One of the fundamental principles of OOP is that the implementation is encapsulated (ie:hidden) within the class; the only thing that outsiders should see is the interface.
When a subclass inherits from a subclass, it typically inherits both the implementation and the interface. This, in turn, means that you're forced to accept both as constraints on your class.
With aggregation, you get to choose either implementation or interface, or both -- but you're not forced into either. The functionality of an object is left up to the object itself. It can defer to other objects as it likes, but it's ultimately responsible for itself. In my experience, this leads to a more flexible system: one that's easier to modify.
So, whenever I'm developing object-oriented software, I almost always prefer aggregation over inheritance.

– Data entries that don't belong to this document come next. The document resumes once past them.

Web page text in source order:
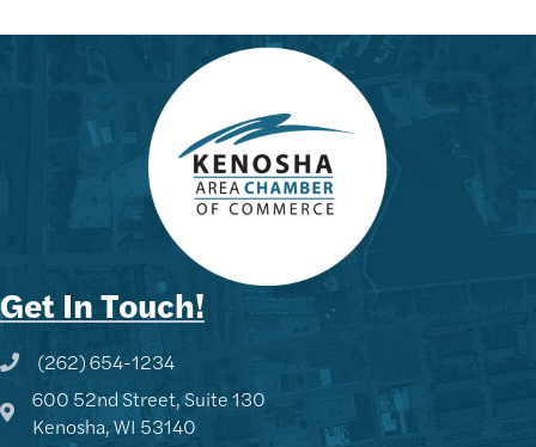
Get In Touch!
Phone icon and link
(262) 654-1234
Google Map
600 52nd Street, Suite 130
Kenosha, WI 53140
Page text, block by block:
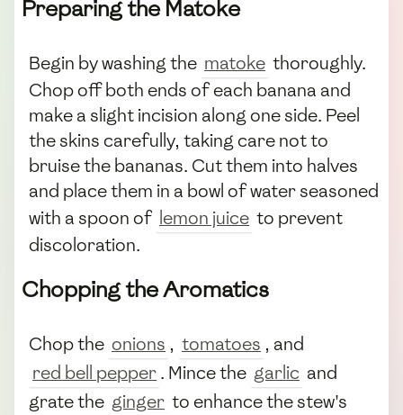
Preparing the Matoke
Begin by washing the matoke thoroughly.
Chop off both ends of each banana and
make a slight incision along one side. Peel
the skins carefully, taking care not to
bruise the bananas. Cut them into halves
and place them in a bowl of water seasoned
with a spoon of lemon juice to prevent
discoloration.
Chopping the Aromatics
Chop the onions , tomatoes , and
red bell pepper. Mince the garlic and
grate the ginger to enhance the stew's
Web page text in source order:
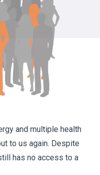
and multiple health
to us again. Despite
has no access to a

I gave an answer to "Is a" vs "Has a" : which one is better?.
Basically I agree with other folks: use inheritance only if your derived class truly is the type you're extending, not merely because it contains the same data. Remember that inheritance means the subclass gains the methods as well as the data.
Does it make sense for your derived class to have all the methods of the superclass? Or do you just quietly promise yourself that those methods should be ignored in the derived class? Or do you find yourself overriding methods from the superclass, making them no-ops so no one calls them inadvertently? Or giving hints to your API doc generation tool to omit the method from the doc?
Those are strong clues that aggregation is the better choice in that case.

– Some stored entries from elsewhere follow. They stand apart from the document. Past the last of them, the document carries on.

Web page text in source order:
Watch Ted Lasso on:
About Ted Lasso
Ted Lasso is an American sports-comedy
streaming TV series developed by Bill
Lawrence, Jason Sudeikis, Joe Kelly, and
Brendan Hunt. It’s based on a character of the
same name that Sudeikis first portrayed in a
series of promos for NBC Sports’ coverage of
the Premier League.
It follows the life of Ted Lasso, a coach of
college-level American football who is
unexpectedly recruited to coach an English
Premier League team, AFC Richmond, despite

I see a lot of "is-a vs. has-a; they're conceptually different" responses on this and the related questions.
The one thing I've found in my experience is that trying to determine whether a relationship is "is-a" or "has-a" is bound to fail. Even if you can correctly make that determination for the objects now, changing requirements mean that you'll probably be wrong at some point in the future.
Another thing I've found is that it's very hard to convert from inheritance to aggregation once there's a lot of code written around an inheritance hierarchy. Just switching from a superclass to an interface means changing nearly every subclass in the system.
And, as I mentioned elsewhere in this post, aggregation tends to be less flexible than inheritance.
So, you have a perfect storm of arguments against inheritance whenever you have to choose one or the other:
Your choice will likely be the wrong one at some point
Changing that choice is difficult once you've made it.
Inheritance tends to be a worse choice as it's more constraining.
Thus, I tend to choose aggregation -- even when there appears to be a strong is-a relationship.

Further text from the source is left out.